=== Begin Enclosure ===
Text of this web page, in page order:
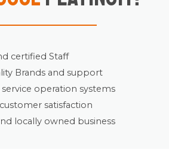
certified Staff
Brands and support
operation systems
satisfaction
locally owned business
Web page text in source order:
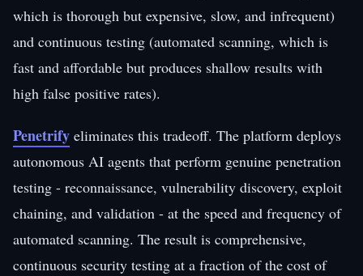
which is thorough but expensive, slow, and infrequent)
and continuous testing (automated scanning, which is
fast and affordable but produces shallow results with
high false positive rates).
Penetrify eliminates this tradeoff. The platform deploys
autonomous AI agents that perform genuine penetration
testing - reconnaissance, vulnerability discovery, exploit
chaining, and validation - at the speed and frequency of
automated scanning. The result is comprehensive,
continuous security testing at a fraction of the cost of
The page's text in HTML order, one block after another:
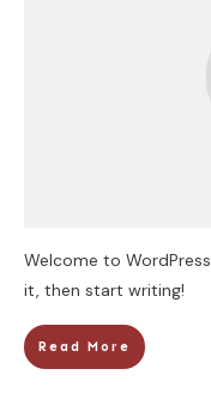
Welcome to
it, then start writing!
Read More
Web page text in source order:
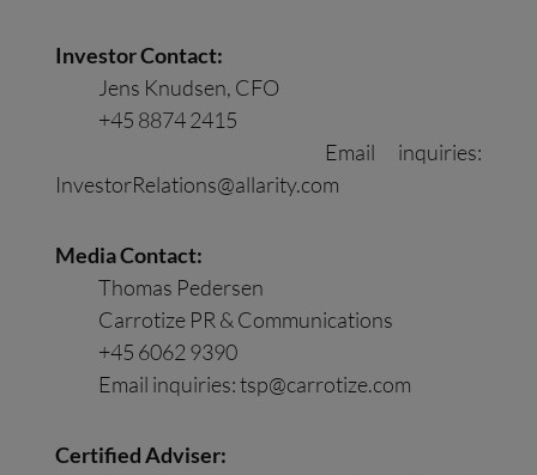
Investor Contact:
Jens Knudsen, CFO
+45 8874 2415
Email inquiries:
InvestorRelations@allarity.com
Media Contact:
Thomas Pedersen
Carrotize PR & Communications
+45 6062 9390
Email inquiries:tsp@carrotize.com
Certified Adviser:
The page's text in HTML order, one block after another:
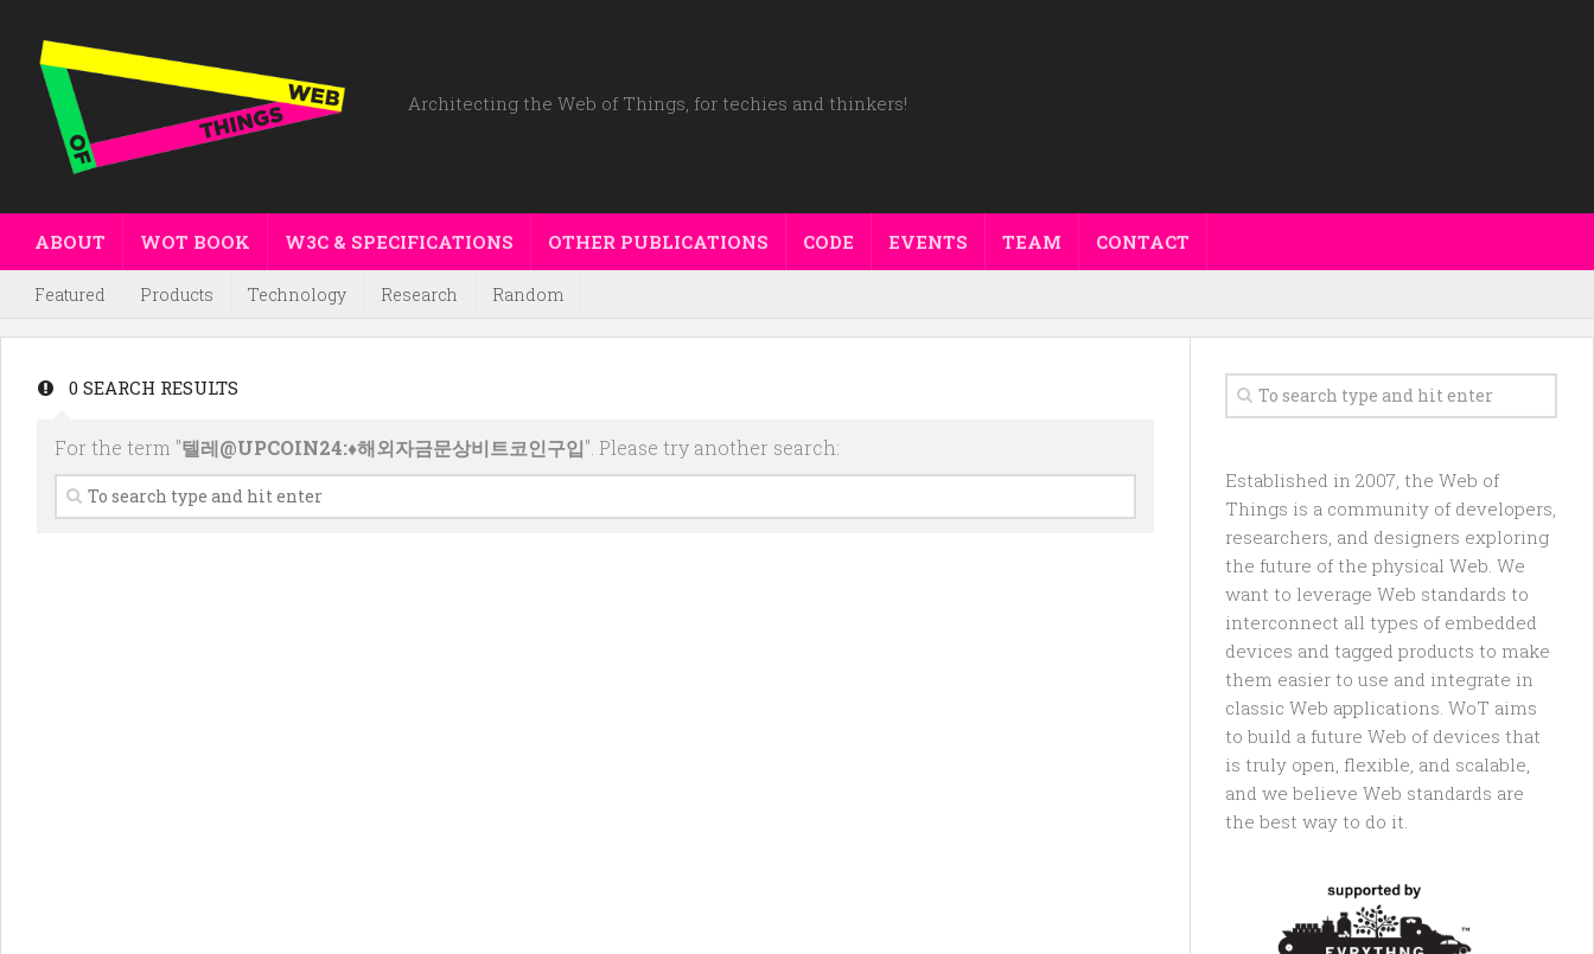
Architecting the Web of Things, for techies and thinkers!
ABOUT WOT BOOK W3C & SPECIFICATIONS OTHER PUBLICATIONS CODE EVENTS TEAM CONTACT
Featured Products Technology Research Random
0 SEARCH RESULTS
For the term "텔레@UPCOIN24:♦해외자금문상비트코인구입". Please try another search:
Established in 2007, the Web of
Things is a community of developers,
researchers, and designers exploring
the future of the physical Web. We
want to leverage Web standards to
interconnect all types of embedded
devices and tagged products to make
them easier to use and integrate in
classic Web applications. WoT aims
to build a future Web of devices that
is truly open, flexible, and scalable,
and we believe Web standards are
the best way to do it.
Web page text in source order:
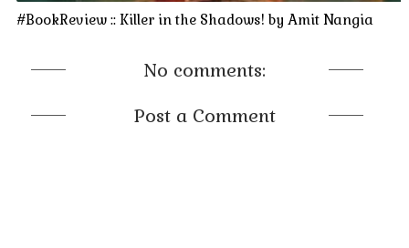
#BookReview :: Killer in the Shadows! by Amit Nangia
No comments:
Post a Comment
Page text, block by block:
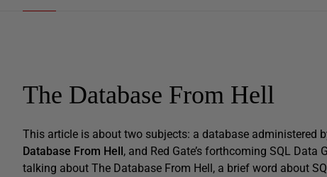
The Database From Hell
This article is about two subjects: a database administered
Database From Hell, and Red Gate’s forthcoming SQL Data
talking about The Database From Hell, a brief word about
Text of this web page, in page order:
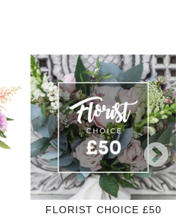
FLORIST CHOICE £50
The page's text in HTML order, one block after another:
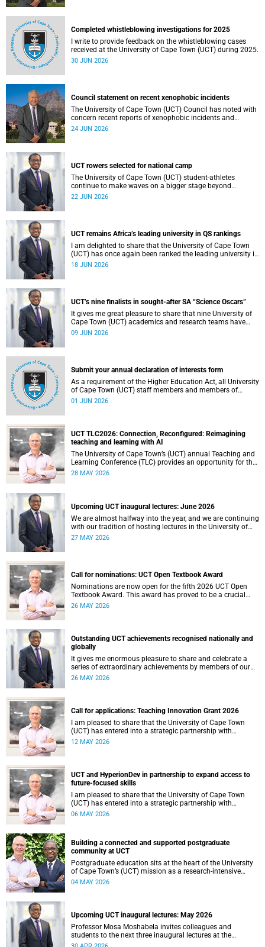
Completed whistleblowing investigations for 2025
I write to provide feedback on the whistleblowing cases
received at the University of Cape Town (UCT) during 2025.
30 JUN 2026
Council statement on recent xenophobic incidents
The University of Cape Town (UCT) Council has noted with
concern recent reports of xenophobic incidents and
tensions in parts of South Africa. Such incidents are deeply
24 JUN 2026
UCT rowers selected for national camp
The University of Cape Town (UCT) student-athletes
continue to make waves on a bigger stage beyond
campus. It is with great pride that I share that four of our
22 JUN 2026
UCT remains Africa’s leading university in QS rankings
I am delighted to share that the University of Cape Town
(UCT) has once again been ranked the leading university in
Africa in the latest QS World University Rankings 2027,
18 JUN 2026
UCT’s nine finalists in sought-after SA “Science Oscars”
It gives me great pleasure to share that nine University of
Cape Town (UCT) academics and research teams have
been named among the finalists in the prestigious
09 JUN 2026
Submit your annual declaration of interests form
As a requirement of the Higher Education Act, all University
of Cape Town (UCT) staff members and members of
university committees must make a full annual declaration
01 JUN 2026
UCT TLC2026: Connection, Reconfigured: Reimagining
teaching and learning with AI
The University of Cape Town’s (UCT) annual Teaching and
Learning Conference (TLC) provides an opportunity for the
university’s community to focus on teaching and learning.
place from 17–18 November 2026 and will be preceded by
workshops on 16 November.
28 MAY 2026
Upcoming UCT inaugural lectures: June 2026
We are almost halfway into the year, and we are continuing
with our tradition of hosting lectures in the University of
Cape Town (UCT) Inaugural Lecture series. By the end of
27 MAY 2026
Call for nominations: UCT Open Textbook Award
Nominations are now open for the fifth 2026 UCT Open
Textbook Award. This award has proved to be a crucial
mechanism for supporting innovative open education
Cape Town (UCT).
26 MAY 2026
Outstanding UCT achievements recognised nationally and
globally
It gives me enormous pleasure to share and celebrate a
series of extraordinary achievements by members of our
University of Cape Town (UCT) community, whose work
26 MAY 2026
Call for applications: Teaching Innovation Grant 2026
I am pleased to share that the University of Cape Town
(UCT) has entered into a strategic partnership with
HyperionDev, a global leader in online tech education. This
digital economy.
12 MAY 2026
UCT and HyperionDev in partnership to expand access to
future-focused skills
I am pleased to share that the University of Cape Town
(UCT) has entered into a strategic partnership with
HyperionDev, a global leader in online tech education. This
digital economy.
06 MAY 2026
Building a connected and supported postgraduate
community at UCT
Postgraduate education sits at the heart of the University
of Cape Town’s (UCT) mission as a research‑intensive
institution committed to social impact, innovation and the
health, sustainability and justice.
04 MAY 2026
Upcoming UCT inaugural lectures: May 2026
Professor Mosa Moshabela invites colleagues and
students to the next three inaugural lectures at the
University of Cape Town (UCT), to be hosted during
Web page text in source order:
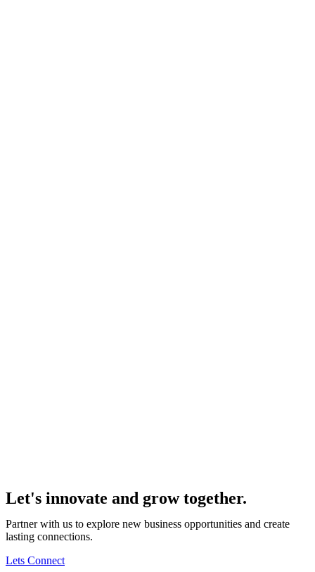
Let's innovate and grow together.
Partner with us to explore new business opportunities and create
lasting connections.
Lets Connect
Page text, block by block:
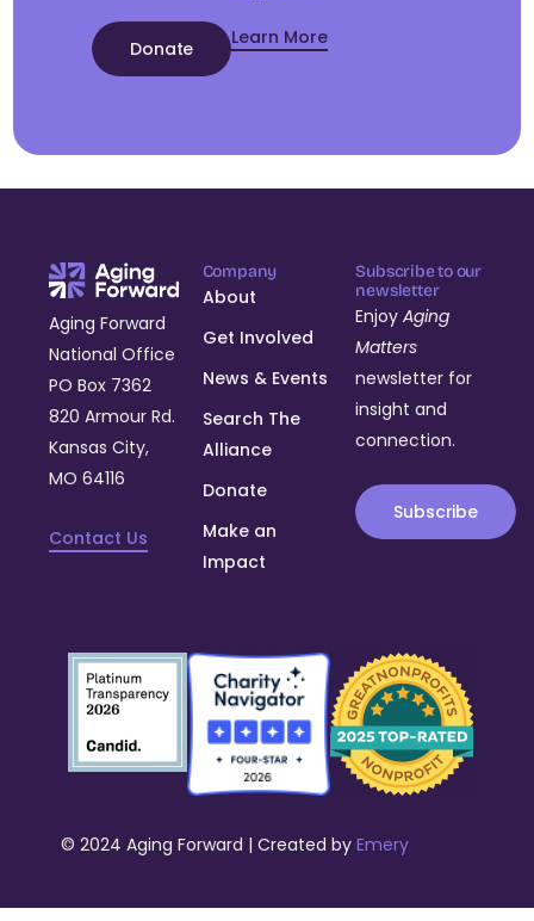
Donate Learn More
Aging Forward
National Office
PO Box 7362
820 Armour Rd.
Kansas City,
MO 64116
Contact Us
Company
About
Get Involved
News & Events
Search The
Alliance
Donate
Make an
Impact
Subscribe to our
newsletter
EnjoyAging
Matters
newsletter for
insight and
connection.
Subscribe
© 2024 Aging Forward | Created by Emery
Donate
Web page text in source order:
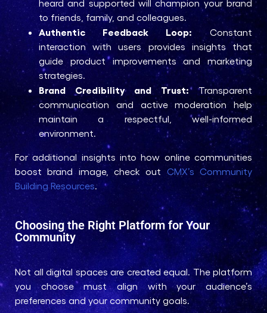
heard and supported will champion your brand
to friends, family, and colleagues.
Authentic Feedback Loop: Constant
interaction with users provides insights that
guide product improvements and marketing
strategies.
Brand Credibility and Trust:Transparent
communication and active moderation help
maintain a respectful, well-informed
environment.
For additional insights into how online communities
boost brand image, check out CMX’s Community
Building Resources.
Choosing the Right Platform for Your
Community
Not all digital spaces are created equal. The platform
you choose must align with your audience’s
preferences and your community goals.
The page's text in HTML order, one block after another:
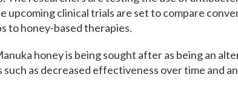
upcoming clinical trials are set to compare
to honey-based therapies.
honey is being sought after as being an
as decreased effectiveness over time and
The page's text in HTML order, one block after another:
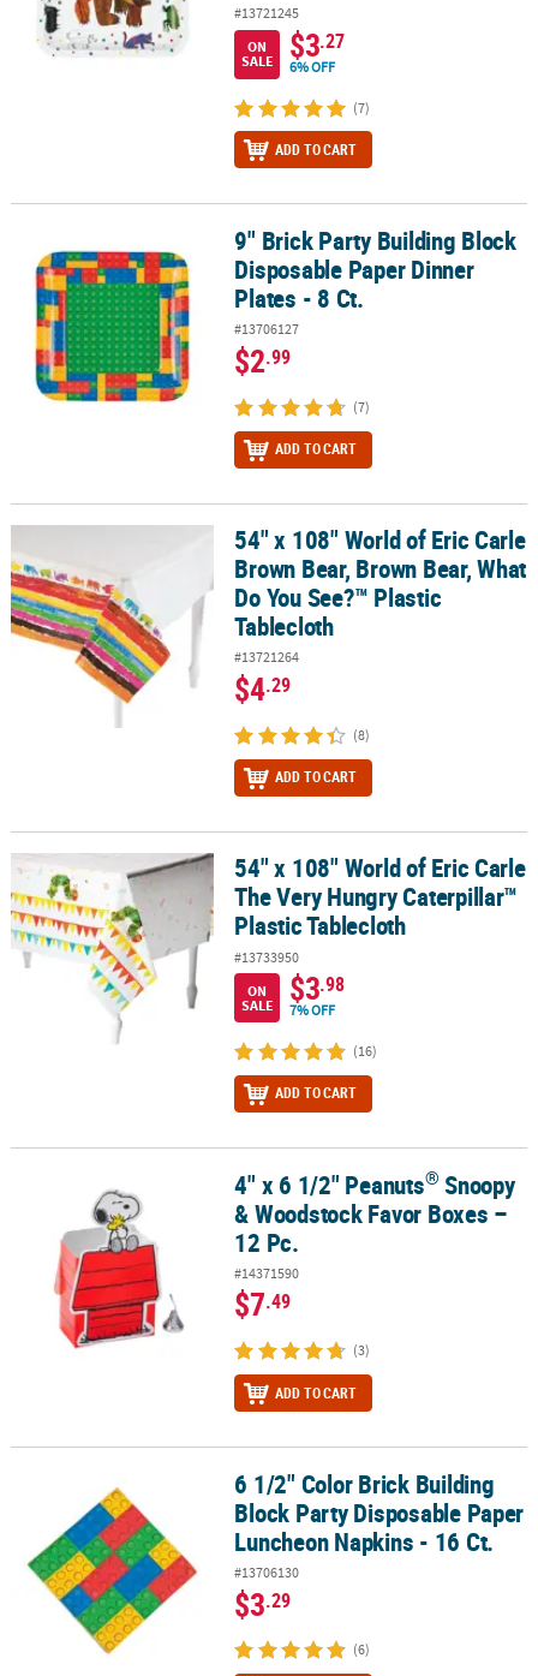
#13721245
ON
SALE
$3.27
6% OFF
(7)
ADD TO CART
9" Brick Party Building Block Disposable Paper Dinner Plates - 8
9" Brick Party Building Block
Disposable Paper Dinner
Plates - 8 Ct.
#13706127
$2.99
(7)
ADD TO CART
54" x 108" World of Eric Carle Brown Bear, Brown Bear, What Do
54" x 108" World of Eric Carle
Brown Bear, Brown Bear, What
Do You See?™ Plastic
Tablecloth
#13721264
$4.29
(8)
ADD TO CART
54" x 108" World of Eric Carle The Very Hungry Caterpillar™
54" x 108" World of Eric Carle
The Very Hungry Caterpillar™
Plastic Tablecloth
#13733950
ON
SALE
$3.98
7% OFF
(16)
ADD TO CART
Snoopy & Woodstock Favor Boxes – 12 Pc.
4" x 6 1/2" Peanuts® Snoopy
& Woodstock Favor Boxes –
12 Pc.
#14371590
$7.49
(3)
ADD TO CART
6 1/2" Color Brick Building Block Party Disposable Paper
6 1/2" Color Brick Building
Block Party Disposable Paper
Luncheon Napkins - 16 Ct.
#13706130
$3.29
(6)
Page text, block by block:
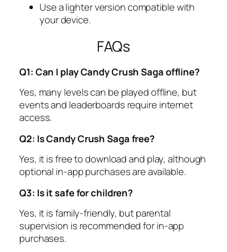
Use a lighter version compatible with
your device.
FAQs
Q1: Can I play Candy Crush Saga offline?
Yes, many levels can be played offline, but
events and leaderboards require internet
access.
Q2: Is Candy Crush Saga free?
Yes, it is free to download and play, although
optional in-app purchases are available.
Q3: Is it safe for children?
Yes, it is family-friendly, but parental
supervision is recommended for in-app
purchases.
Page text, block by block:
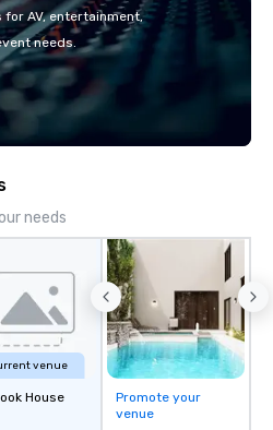
with La Costa
AV, entertainment,
needs.
needs
venue
House
Promote your
venue
=== End Enclosure ===
Repeat, with no pictures, every line from the top of the entries above through the line that has "testing - reconnaissance, vulnerability", keeping each one exact.

Text of this web page, in page order:
certified Staff
Brands and support
operation systems
satisfaction
locally owned business
Web page text in source order:
which is thorough but expensive, slow, and infrequent)
and continuous testing (automated scanning, which is
fast and affordable but produces shallow results with
high false positive rates).
Penetrify eliminates this tradeoff. The platform deploys
autonomous AI agents that perform genuine penetration
testing - reconnaissance, vulnerability discovery, exploit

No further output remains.